だけど本当は、きみが最初で最後の恋


アイツ、何考えてるんだろう。

なんであたしにあんなことしたんだろう。

だって、あたしのこときらいなくせに。

どーでもいいって言うくせに。


…って、それはあたしも同じか。


自分のなかだけじゃ処理しきれない。ぜんぜんわからない。だけど相手に突き付ける勇気もないし、誰かに話す、なんて…なんでアイツのことで悩んでるみたいな、相談みたいなことしなくちゃならないの?ありえない。

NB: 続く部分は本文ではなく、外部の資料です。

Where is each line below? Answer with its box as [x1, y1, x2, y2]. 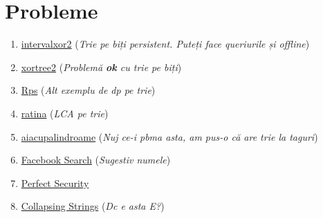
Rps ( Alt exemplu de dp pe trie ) [21, 83, 156, 97]
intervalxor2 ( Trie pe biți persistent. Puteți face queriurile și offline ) [21, 37, 310, 51]
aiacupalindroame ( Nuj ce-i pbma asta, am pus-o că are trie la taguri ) [21, 129, 318, 143]
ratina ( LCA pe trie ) [21, 106, 109, 120]
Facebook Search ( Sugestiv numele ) [21, 152, 171, 167]
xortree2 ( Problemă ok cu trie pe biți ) [21, 59, 182, 74]
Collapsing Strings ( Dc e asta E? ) [21, 199, 165, 213]
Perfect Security [21, 175, 89, 190]
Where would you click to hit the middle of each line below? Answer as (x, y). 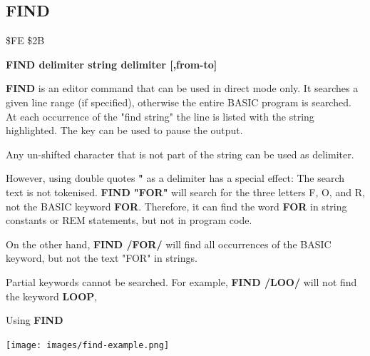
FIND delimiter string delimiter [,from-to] (112, 64)
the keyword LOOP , (52, 296)
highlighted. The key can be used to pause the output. (124, 130)
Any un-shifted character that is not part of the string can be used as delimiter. (180, 154)
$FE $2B (25, 40)
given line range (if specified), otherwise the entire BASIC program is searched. (179, 102)
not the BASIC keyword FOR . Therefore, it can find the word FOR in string (176, 206)
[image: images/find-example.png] (88, 345)
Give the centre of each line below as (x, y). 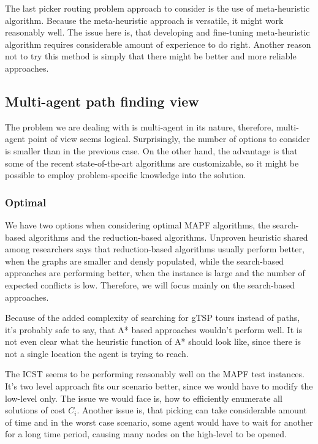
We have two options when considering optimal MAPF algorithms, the (138, 224)
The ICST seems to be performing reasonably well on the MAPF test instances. (155, 374)
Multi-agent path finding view (102, 101)
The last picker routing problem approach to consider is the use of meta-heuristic (157, 8)
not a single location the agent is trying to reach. (97, 353)
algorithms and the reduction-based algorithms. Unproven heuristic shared (168, 237)
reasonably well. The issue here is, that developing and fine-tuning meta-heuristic (157, 32)
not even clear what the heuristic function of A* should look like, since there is (153, 341)

どうにか自分で抑えなきゃ…この、身体中を駆け巡る、死因にもなり得そうなこの気持ちを。


このままじゃ学校どころじゃない。

アレはもう、事故だと思おう。それが一番いい。もしくは犬とかトラックとぶつかっただけ、とかさ。



「行ってきます」

「…気を付けてね。学校着いたときと出るとき、連絡してね」


その言葉にろくな返事もせずに玄関を出る。

と。ちょうどのタイミングでバイクの音が近づいてきた。


「は…?」


なんで?

まだぜんぜん、いつもより1時間近く早いんだけど。

昨日の今日でなぜ来れる!?


わたしが乗るときは貸してくれてるフルフェイスのヘルメットを取る。ミラーで髪を整えてる姿が無性にうざったくて、何も見なかったことにしようと歩き出す。


「とーか」

「……」

「聞いてんの?」


聞きたくないから反応していないのになんでわかってくれないんだろう。

ずいずい近づいてくるけど、神経無いのかな。

あたしは夜も眠れなくて、思い出したくもないのに思い出して、ひとりでのたうち回っていたっていうのに、コイツにとってはなんてことなかったのか?


「昨日、その……無理やり、悪かった。ごめん」


あやまられたい、わけではない。

それにその台詞はきっとまあ、そういうことなんだろう。